笑了一半的趙剛就像是被魚刺卡住了一樣翻起白眼,連咳了三聲這才緩過勁來,
“哼,那又怎麽樣!八賢王?他真以為自己叫趙德著就什麽事情都能罩得住呢!我倒要看看他怎麽罩?”
“可是,王爺!八賢王手中有先皇禦賜的金鞭,上打昏君下打讒臣,不太好對付啊!”
聽著趙剛不屑一顧的口氣,袁澤不無擔心的提醒道。
“禦賜金鞭?!”
趙剛重複著這四個字,身上油然而生一股霸道的強勢氣息,如同一柄出鞘的寶劍,鋒利無匹,割裂著敢於阻擋的一切元素,
“袁澤,給我好好盯著趙德著,打探出他們都說了些什麽!我就不信,等那個老不死的掛了之後,八賢王的那柄禦賜金鞭還能比我這正統的皇位繼承身份管用!”
“是,王爺!”
沒有多餘的話,袁澤已經知道自己主子的決心,當即應了一聲,轉身離去。
“屬下參見王爺!”
突兀的,一個女子的聲音響起。隻是房間一角不被注意的地方現出一個黑衣蒙麵人,正半跪著朝趙剛行禮。
“蝶雪,你那邊有什麽情況?”
趙剛說話間又坐回了太師椅,端起茶杯淺飲著。
“王爺,暗影來報,已經打探到那個女子的下落!”
蝶雪站起後躬身答道。
“哦?”
屁股還沒有坐熱的趙剛又‘騰’的一下站起來,
“快說,那個女子在哪裏?是誰?”
“回王爺,那個女子卻是長沙知縣孟軻的女兒孟湘雲!”
蝶雪麵無表情的說著。(主要是帶著麵紗,看不到表情,不過從冰冷的語氣中也能想象得到)
“孟軻,孟軻……”
趙剛背著雙手,來回的踱著步子,嘴裏低聲呢喃著這個名字,半晌大笑起來,
“好一個孟軻,好一個以退為進!原以為他五年前的辭官是為政敵所迫,沒想到啊,沒想到,眾裏尋他千百度,得來全不費功夫!蝶雪,告訴暗影,將那女孩滅口,不要留下痕跡!”
“屬下遵命!”
蝶雪半跪下來應聲的同時,趙剛似乎又想到了什麽,接著說道,
“孟軻夫婦不要輕動!他們在朝中的關係錯綜複雜,以後或許能成為我的助力!去吧!”
蝶雪這次沒有回答,隻是點點頭,後退了幾步,就消失在出現的那個角落裏。
外麵的雨越下越大,不久就變成了粗密的絲線,帶著空氣中的寒冷,從天空傾瀉下來。銀絲樣編織成一麵大網,籠罩著整個京城。在水珠的侵襲和濺射下,到處都是白霧般茫茫的一片。

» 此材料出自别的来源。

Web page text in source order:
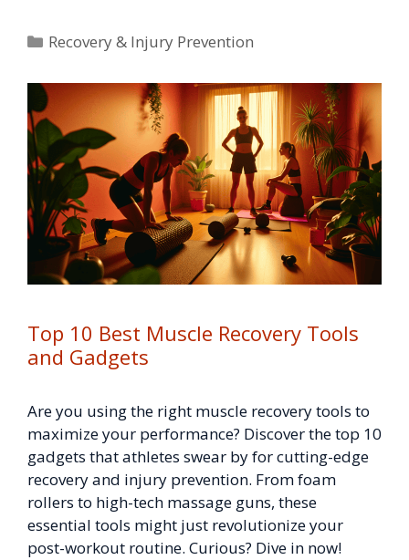
Categories
Recovery & Injury Prevention
Top 10 Best Muscle Recovery Tools
and Gadgets
Are you using the right muscle recovery tools to
maximize your performance? Discover the top 10
gadgets that athletes swear by for cutting-edge
recovery and injury prevention. From foam
rollers to high-tech massage guns, these
essential tools might just revolutionize your
post-workout routine. Curious? Dive in now!
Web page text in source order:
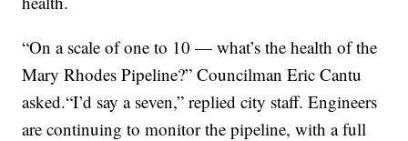
“On a scale of one to 10 — what’s the health of the
Mary Rhodes Pipeline?” Councilman Eric Cantu
asked.“I’d say a seven,” replied city staff. Engineers
are continuing to monitor the pipeline, with a full
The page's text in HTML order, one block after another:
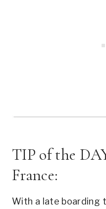
TIP of the
France:
With a late boarding
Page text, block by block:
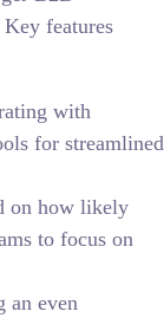
features
with
for streamlined
on how likely
to focus on
an even
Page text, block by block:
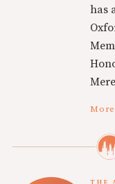
has

雨更加的大了,好像桶裏倒出來的一樣,衝洗著大地上的一切。雨水混合著垃圾和碎土流進了護城河。原本狼藉不堪的地麵被刷洗的異常幹淨,生活的殘酷和邪惡的陰謀被暴雨深深地掩埋在底下,隻有那渾身濕透的烏鴉還在不屈的叫著,控訴世間的冷暖與不公。